The question which faces the peoples of the Indian region, including those in the island of Sri Lanka, is whether they too have to go through the pain and suffering of cataclysmic conflict before learning the lessons that Europe learnt albeit after two world wars. 

Again, it is true that the Nation of Islam wanted a separate living space for the black people in the United States. But, several factors may have, together, contributed to the failure of that effort. One factor was that the black people in the United States are dispersed and do not live in a contiguous territory. They live interspersed with the whites, in the same way as the plantations Tamils live in the central parts of the island of Sri Lanka. 

Again, though the Nation of Islam sought to build a togetherness around the Islamic religion, the majority of blacks in the United States continued to retain their Christian faith. Nations cannot be created to order. They grow through a process of opposition and differentiation. It is nature and nurture - it is not either or but both.

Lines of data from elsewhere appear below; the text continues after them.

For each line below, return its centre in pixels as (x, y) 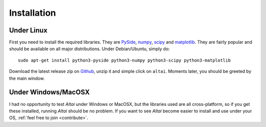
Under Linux (28, 30)
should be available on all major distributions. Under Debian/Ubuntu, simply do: (89, 49)
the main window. (27, 78)
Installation (33, 13)
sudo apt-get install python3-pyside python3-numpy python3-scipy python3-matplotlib (124, 60)
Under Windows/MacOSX (50, 92)
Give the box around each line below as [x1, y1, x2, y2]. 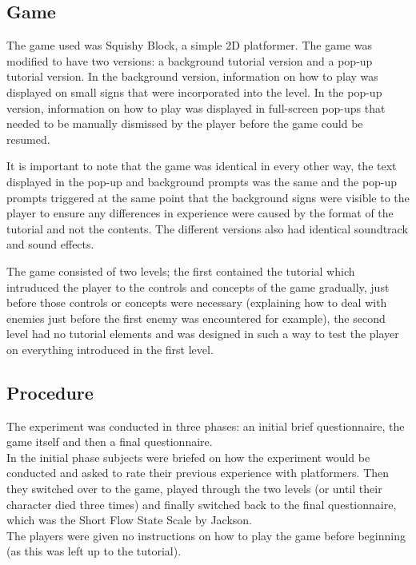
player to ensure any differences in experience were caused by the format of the [6, 205, 394, 221]
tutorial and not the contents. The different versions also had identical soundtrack [6, 220, 408, 237]
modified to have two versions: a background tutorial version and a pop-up [6, 52, 373, 69]
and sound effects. [6, 236, 94, 253]
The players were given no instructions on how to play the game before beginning [6, 527, 406, 543]
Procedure [6, 380, 94, 404]
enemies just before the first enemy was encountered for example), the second [6, 309, 386, 326]
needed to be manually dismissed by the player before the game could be [6, 115, 363, 132]
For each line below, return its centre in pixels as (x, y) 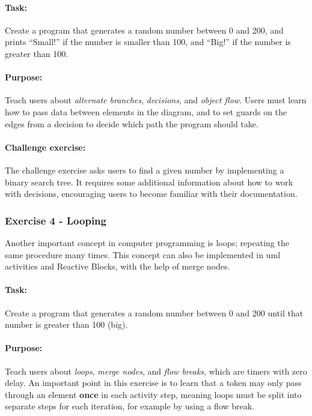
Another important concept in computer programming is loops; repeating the (147, 242)
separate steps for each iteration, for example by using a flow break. (130, 406)
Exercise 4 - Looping (56, 220)
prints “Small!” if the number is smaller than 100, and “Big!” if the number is (148, 42)
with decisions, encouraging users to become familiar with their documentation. (151, 194)
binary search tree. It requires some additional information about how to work (149, 182)
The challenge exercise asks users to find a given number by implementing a (145, 170)
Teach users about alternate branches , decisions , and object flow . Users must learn (156, 100)
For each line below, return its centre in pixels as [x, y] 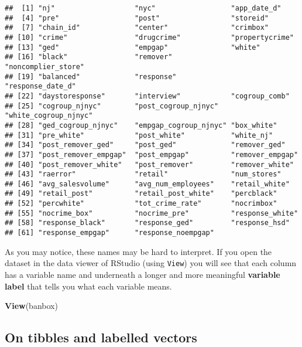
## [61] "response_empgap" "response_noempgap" [109, 233]
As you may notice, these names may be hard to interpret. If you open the [138, 251]
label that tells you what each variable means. [88, 286]
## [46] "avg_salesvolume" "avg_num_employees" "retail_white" [147, 184]
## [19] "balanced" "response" [91, 76]
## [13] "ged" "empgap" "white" [133, 47]
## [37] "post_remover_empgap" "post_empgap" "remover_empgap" [152, 154]
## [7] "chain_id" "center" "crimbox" [137, 28]
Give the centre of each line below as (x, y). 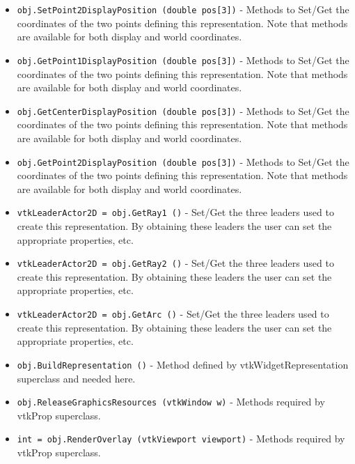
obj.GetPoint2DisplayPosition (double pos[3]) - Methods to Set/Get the (183, 161)
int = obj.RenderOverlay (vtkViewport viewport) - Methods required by (181, 439)
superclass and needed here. (76, 378)
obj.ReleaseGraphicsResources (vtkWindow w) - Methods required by (171, 402)
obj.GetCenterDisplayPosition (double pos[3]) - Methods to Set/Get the (183, 110)
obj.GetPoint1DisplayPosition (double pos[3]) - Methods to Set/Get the (183, 60)
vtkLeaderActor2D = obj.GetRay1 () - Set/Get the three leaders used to (175, 212)
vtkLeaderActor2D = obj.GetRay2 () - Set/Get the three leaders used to (175, 263)
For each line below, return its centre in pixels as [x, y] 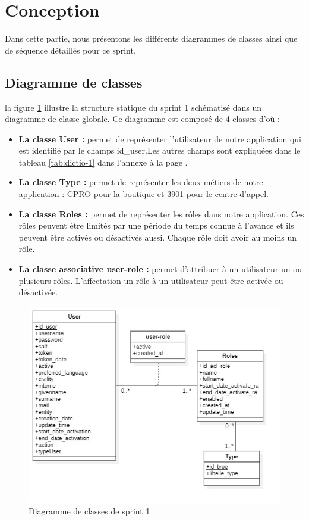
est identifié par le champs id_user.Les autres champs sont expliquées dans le [160, 150]
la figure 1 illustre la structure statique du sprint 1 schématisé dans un [133, 107]
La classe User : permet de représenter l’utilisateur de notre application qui [160, 138]
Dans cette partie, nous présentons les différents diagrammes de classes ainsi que [151, 38]
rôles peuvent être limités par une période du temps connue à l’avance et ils [156, 225]
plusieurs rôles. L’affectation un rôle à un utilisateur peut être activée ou [151, 280]
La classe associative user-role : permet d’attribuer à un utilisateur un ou [160, 269]
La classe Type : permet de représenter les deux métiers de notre [141, 182]
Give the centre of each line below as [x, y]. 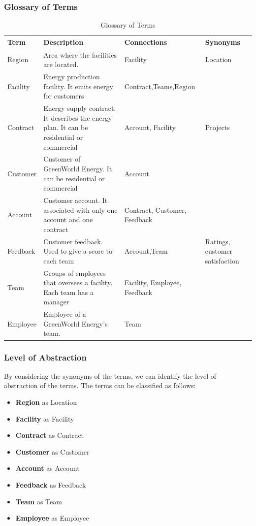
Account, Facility [150, 127]
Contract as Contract [50, 435]
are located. [61, 64]
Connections [146, 42]
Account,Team [146, 251]
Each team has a [68, 292]
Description [64, 42]
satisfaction [222, 260]
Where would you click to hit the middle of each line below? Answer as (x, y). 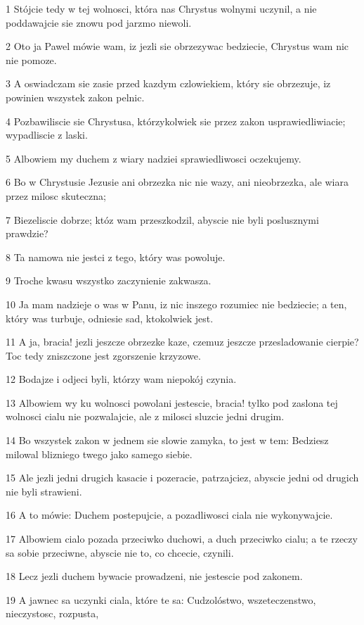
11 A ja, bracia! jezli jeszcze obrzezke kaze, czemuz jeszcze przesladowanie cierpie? (182, 342)
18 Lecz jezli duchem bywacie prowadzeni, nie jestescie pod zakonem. (154, 576)
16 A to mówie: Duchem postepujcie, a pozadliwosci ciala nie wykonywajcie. (169, 515)
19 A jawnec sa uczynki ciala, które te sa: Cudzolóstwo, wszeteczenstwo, (161, 599)
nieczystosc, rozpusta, (52, 613)
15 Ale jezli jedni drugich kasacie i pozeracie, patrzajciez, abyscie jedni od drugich (182, 478)
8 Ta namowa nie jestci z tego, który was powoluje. (116, 257)
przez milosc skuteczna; (56, 195)
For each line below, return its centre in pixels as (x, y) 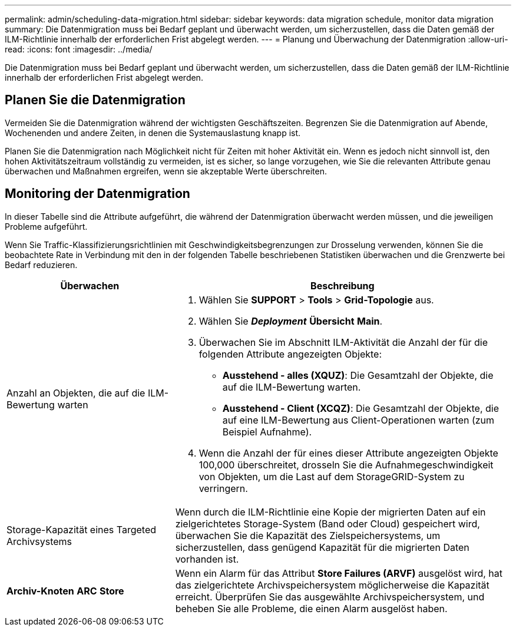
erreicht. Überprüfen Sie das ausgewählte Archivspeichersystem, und (330, 597)
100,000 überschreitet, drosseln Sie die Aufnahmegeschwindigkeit (346, 465)
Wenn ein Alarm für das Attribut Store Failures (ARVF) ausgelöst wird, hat (339, 573)
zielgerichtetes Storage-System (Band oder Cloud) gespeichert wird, (328, 523)
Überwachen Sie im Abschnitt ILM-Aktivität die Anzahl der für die (343, 342)
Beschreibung (343, 285)
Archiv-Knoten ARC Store (65, 591)
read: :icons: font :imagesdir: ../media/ (79, 49)
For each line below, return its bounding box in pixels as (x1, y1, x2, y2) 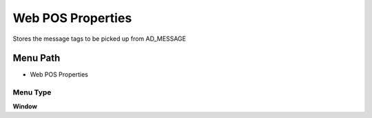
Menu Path (12, 52, 61, 64)
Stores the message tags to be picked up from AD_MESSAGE (12, 35, 186, 43)
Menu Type (12, 88, 52, 97)
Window (12, 102, 38, 110)
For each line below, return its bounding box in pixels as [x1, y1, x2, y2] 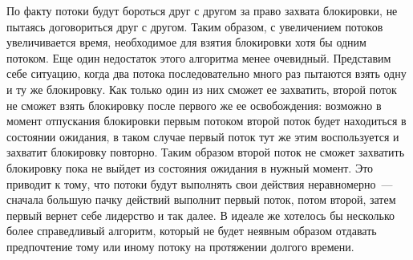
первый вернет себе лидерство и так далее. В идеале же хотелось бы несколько [6, 206, 395, 223]
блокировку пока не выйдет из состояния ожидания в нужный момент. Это [6, 159, 374, 176]
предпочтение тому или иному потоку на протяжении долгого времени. [6, 238, 354, 254]
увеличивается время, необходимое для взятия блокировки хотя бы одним [6, 34, 366, 51]
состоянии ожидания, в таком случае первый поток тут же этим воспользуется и [6, 128, 399, 144]
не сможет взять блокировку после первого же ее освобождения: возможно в [6, 96, 382, 113]
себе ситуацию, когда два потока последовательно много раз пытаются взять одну [6, 65, 407, 82]
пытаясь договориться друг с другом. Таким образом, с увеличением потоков [6, 18, 383, 35]
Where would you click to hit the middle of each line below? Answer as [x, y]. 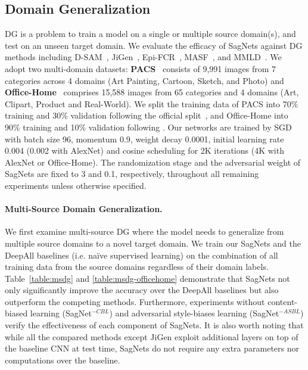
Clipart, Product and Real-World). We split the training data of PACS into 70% [152, 103]
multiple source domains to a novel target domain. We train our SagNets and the [153, 243]
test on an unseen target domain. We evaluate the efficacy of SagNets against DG [154, 45]
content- [282, 301]
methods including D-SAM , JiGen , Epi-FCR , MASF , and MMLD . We [143, 57]
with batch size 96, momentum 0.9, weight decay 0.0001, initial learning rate [144, 139]
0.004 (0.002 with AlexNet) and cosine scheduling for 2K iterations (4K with [144, 150]
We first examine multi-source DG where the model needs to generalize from [144, 231]
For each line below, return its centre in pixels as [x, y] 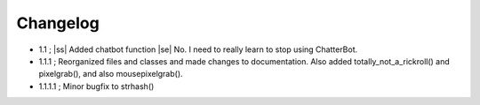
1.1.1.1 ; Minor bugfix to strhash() [96, 86]
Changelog [58, 23]
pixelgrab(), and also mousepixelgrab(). [111, 74]
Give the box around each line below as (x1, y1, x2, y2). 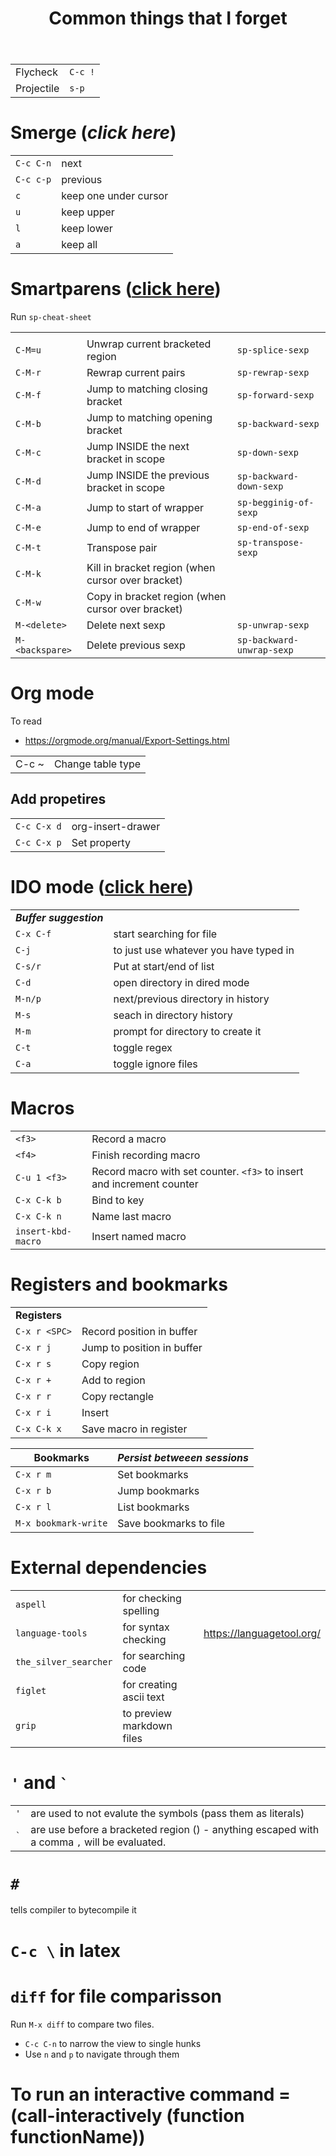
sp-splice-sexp (236, 345, 310, 356)
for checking (122, 1591, 182, 1605)
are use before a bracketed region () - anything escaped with (30, 1822, 320, 1836)
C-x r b (15, 1485, 52, 1496)
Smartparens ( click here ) (10, 278, 222, 301)
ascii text (122, 1690, 165, 1704)
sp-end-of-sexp (236, 522, 310, 534)
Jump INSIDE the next (86, 440, 190, 454)
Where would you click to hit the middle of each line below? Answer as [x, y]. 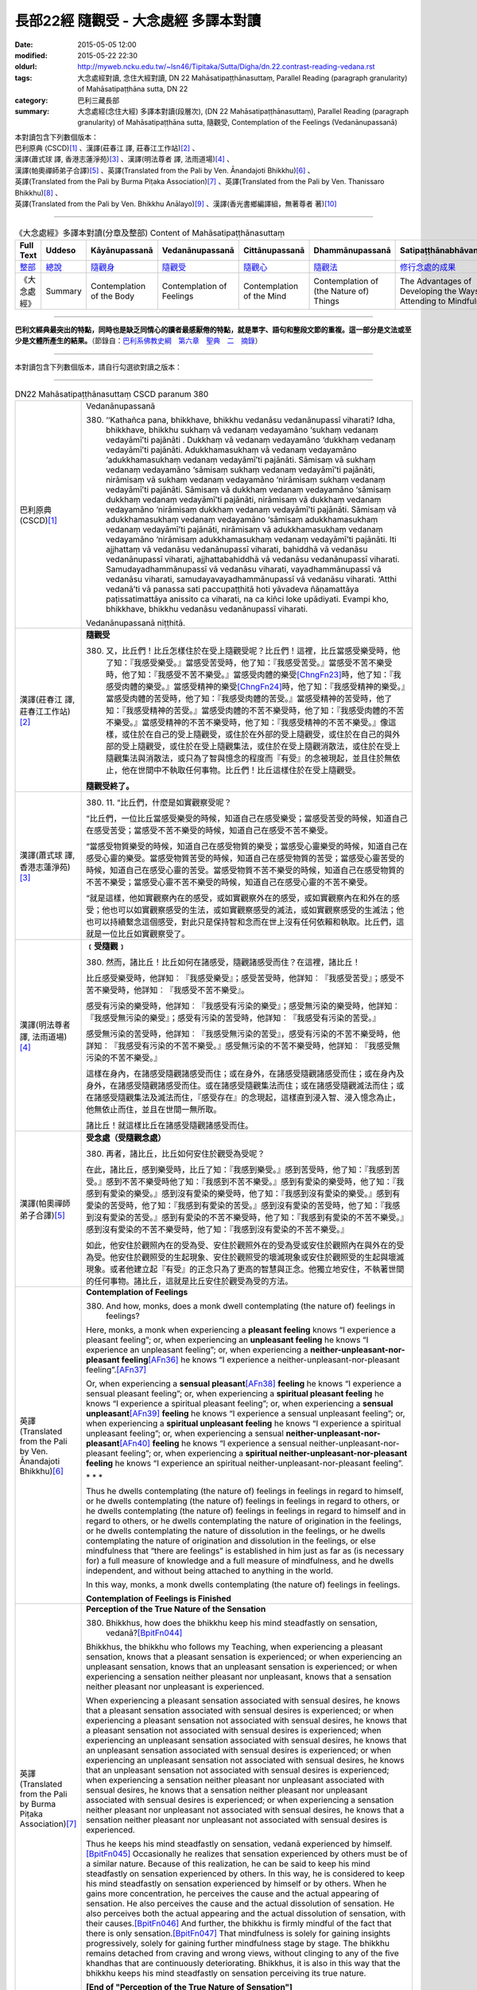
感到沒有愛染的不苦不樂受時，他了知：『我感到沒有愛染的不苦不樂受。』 [217, 1230]
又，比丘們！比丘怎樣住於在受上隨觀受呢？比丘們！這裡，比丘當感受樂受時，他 [253, 651]
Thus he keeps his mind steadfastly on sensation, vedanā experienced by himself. [239, 1844]
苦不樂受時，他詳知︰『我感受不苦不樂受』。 [168, 990]
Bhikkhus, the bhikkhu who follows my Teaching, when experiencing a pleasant [235, 1647]
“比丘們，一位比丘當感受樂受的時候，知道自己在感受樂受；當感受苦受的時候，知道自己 [247, 818]
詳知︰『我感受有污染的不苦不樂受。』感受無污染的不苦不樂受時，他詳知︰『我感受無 [243, 1046]
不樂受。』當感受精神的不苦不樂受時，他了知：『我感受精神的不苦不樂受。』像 [247, 723]
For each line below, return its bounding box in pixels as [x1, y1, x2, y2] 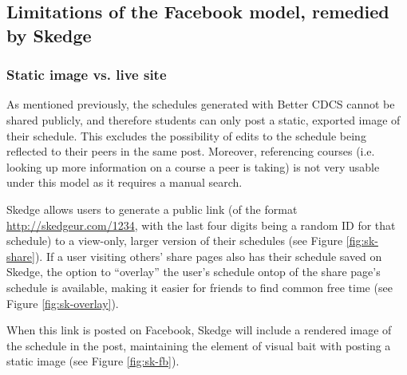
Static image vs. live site [6, 65, 167, 85]
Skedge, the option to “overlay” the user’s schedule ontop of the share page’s [6, 263, 381, 280]
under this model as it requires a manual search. [6, 174, 243, 191]
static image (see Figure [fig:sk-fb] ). [6, 353, 180, 369]
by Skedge [6, 22, 92, 47]
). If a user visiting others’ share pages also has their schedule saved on [34, 247, 382, 264]
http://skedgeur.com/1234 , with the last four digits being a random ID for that [6, 216, 396, 233]
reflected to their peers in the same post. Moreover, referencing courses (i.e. [6, 143, 375, 160]
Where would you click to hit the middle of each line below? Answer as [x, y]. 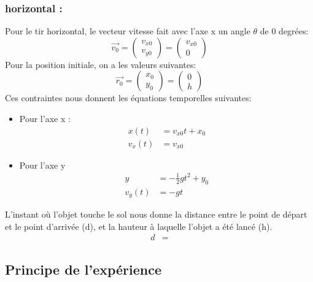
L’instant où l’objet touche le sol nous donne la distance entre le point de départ [156, 214]
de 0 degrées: [284, 31]
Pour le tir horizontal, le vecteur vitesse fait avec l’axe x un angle [128, 31]
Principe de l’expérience [83, 269]
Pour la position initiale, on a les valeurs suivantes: [101, 64]
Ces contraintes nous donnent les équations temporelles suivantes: [128, 98]
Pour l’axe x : [45, 118]
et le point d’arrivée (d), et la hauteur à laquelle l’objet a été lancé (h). [139, 226]
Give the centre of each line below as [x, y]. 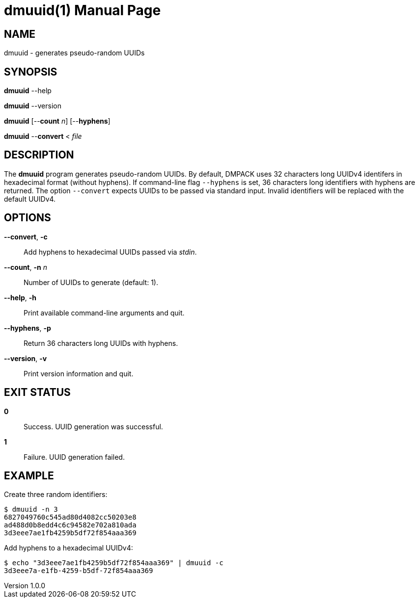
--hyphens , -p [28, 328]
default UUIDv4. [30, 199]
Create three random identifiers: [56, 495]
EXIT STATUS [37, 393]
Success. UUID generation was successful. [93, 426]
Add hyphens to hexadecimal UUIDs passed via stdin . [110, 252]
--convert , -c [26, 236]
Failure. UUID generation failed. [74, 457]
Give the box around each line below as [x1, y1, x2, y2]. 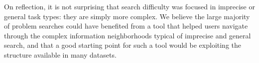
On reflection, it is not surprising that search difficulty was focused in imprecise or [4, 1, 255, 11]
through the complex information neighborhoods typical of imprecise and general [4, 30, 251, 40]
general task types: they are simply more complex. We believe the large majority [4, 11, 250, 21]
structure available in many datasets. [4, 49, 117, 60]
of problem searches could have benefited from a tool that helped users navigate [4, 21, 248, 31]
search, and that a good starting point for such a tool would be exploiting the [4, 40, 241, 50]
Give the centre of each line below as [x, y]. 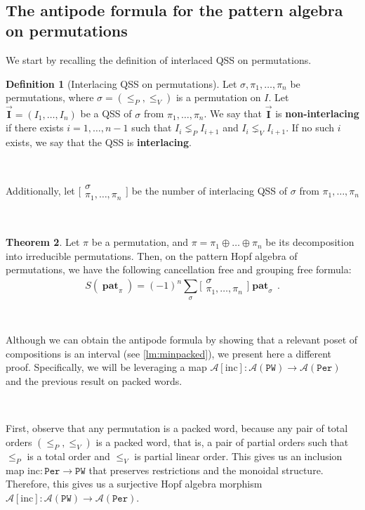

The common language that the blacks in the USA share with the non blacks has also helped to bridge to some extent the divisions amongst the different ethnic groups. But in the case of the peoples of the Indian region, with their separate (and rich) literary traditions, it will be futile to believe that a togetherness can be built by English speaking Indians (constituting less than 10% of the total population) speaking to each other in English. The togetherness of the one world of the future, with Chinese, Arabic, Hindi, Bengali, and Tamil (to mention a few of the world languages) will be built by recognising the rich contribution that each language makes to that togetherness - it will not come by recourse to an English strait jacket.

In the case of  the US, conflict has also been reduced (some may say, postponed) by the continuing growth of  its GNP - a larger cake reduces acrimony concerning questions of how the cake should be shared. If the GNP becomes static, or if there is a serious depression, ethnic conflicts have a way of coming to the forefront.

The Indian region, with a 'third world economy', may not have a large enough cake to share without the emergence of destabilising violence. There may be a need to secure an equitable political framework in order that the peoples of the region may then be energised to secure economic growth.

We cannot go forward by denying our separateness. But we can go forward by recognising our separateness and by associating  in equality and in freedom.  We take the view that the political framework of the emerging Indian Union will need to promote the free association of the separate peoples of the Indian region - and here, the European Union serves as a pointer to that which we may need to achieve.